La grossesse constitue pour de nombreuses femmes une période excitante, souvent partagée entre bonheur et inquiétude ou interrogations. Quelles conséquences le cancer a-t-il eues sur cette période de votre vie ?

J’ai eu la chance d’avoir une grossesse idéale, sans complications. Je n’ai pas eu le moindre problème jusqu’au cinquième mois, moment où j’ai appris que j’avais un cancer du sein. Nous attendions avec impatience notre deuxième enfant. Lorsque le diagnostic est tombé, la magie de la grossesse a été complètement reléguée au second plan. Les rendez-vous médicaux et l’intervention chirurgicale, bien sûr, ont alors occupé tout notre esprit. Je n’avais pas d’autre choix que de me fier à ce que disaient les médecins. Et lorsqu’ils disaient qu’il fallait commencer par l’intervention chirurgicale et que l’anesthésie serait sans danger pour mon enfant, j’ai été obligée de leur faire confiance. Il n’y avait pas d’autre choix.

J’ai été suivie comme si j’avais une grossesse à risque et j’ai passé davantage d’examens médicaux. Cela m’a également mise en confiance, car je pouvais m’assurer en permanence que tout allait bien et se passait comme prévu. Cela m’a donné énormément de force si bien que j’ai pu à nouveau profiter dans une certaine mesure de ma grossesse, même si elle ne constituait plus à ce moment-là le centre de ma vie. Il s’agissait désormais de surmonter le traitement et de survivre.

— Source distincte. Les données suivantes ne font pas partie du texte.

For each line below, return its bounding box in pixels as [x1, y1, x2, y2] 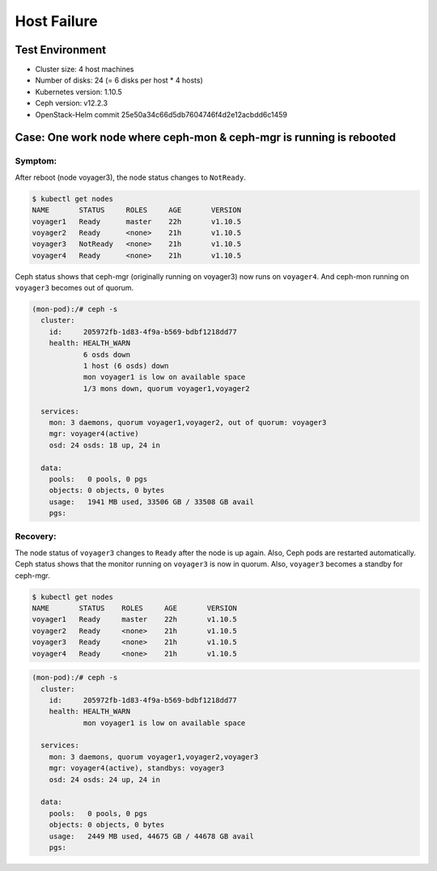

En général, le conjoint aspire à soutenir émotionnellement la femme enceinte, même si la grossesse peut bien sûr se révéler être une période également très bouleversante pour eux, en particulier lorsqu’un diagnostic de cancer vient s’y ajouter. Comment votre conjoint a-t-il géré la situation ?

Nous avions la chance d’avoir toujours été très ouverts et honnêtes concernant nos sentiments, y compris avant le cancer, et d’avoir par conséquent toujours été un soutien énorme l’un pour l’autre. Nous avons toujours formé une équipe. Lorsque le diagnostic est tombé, j’ai senti que mon mari faisait tout son possible pour m’apporter son soutien. Il a été mon roc dans la tempête. D’un point de vue émotionnel, il a énormément pris sur lui, même si je n’attendais pas cela de lui. Je lui ai toujours dit : « Si tu as envie de pleurer ou de parler, tu en as le droit ». Mais tout au long de cette épreuve, il m’a toujours soutenue et épaulée de façon positive et n’a jamais véritablement parlé de ses propres sentiments. C’était son choix.

Il ne faut pas sous-estimer à quel point les proches, les conjoints et la famille souffrent eux aussi de la maladie parce qu’ils sont impuissants face à elle. Et c’est toujours difficile pour eux de trouver les bons mots car cela ne les concerne pas eux-mêmes et ils ne peuvent donc pas comprendre. Il avait peur, bien sûr, mais il ne voulait pas admettre que les choses puissent mal se passer ou ne pas se passer comme les médecins le prévoyaient. C’est une possibilité qu’il a toujours exclue de ses pensées. Et cet état d’esprit positif a été un soutien énorme pour moi. Grâce à notre fils aîné, nous avions de toute façon toujours quelqu’un pour nous distraire. Quelqu’un pour qui nous n’avions pas le droit de sombrer dans le chagrin, et pour qui nous devions continuer à être une maman et un papa.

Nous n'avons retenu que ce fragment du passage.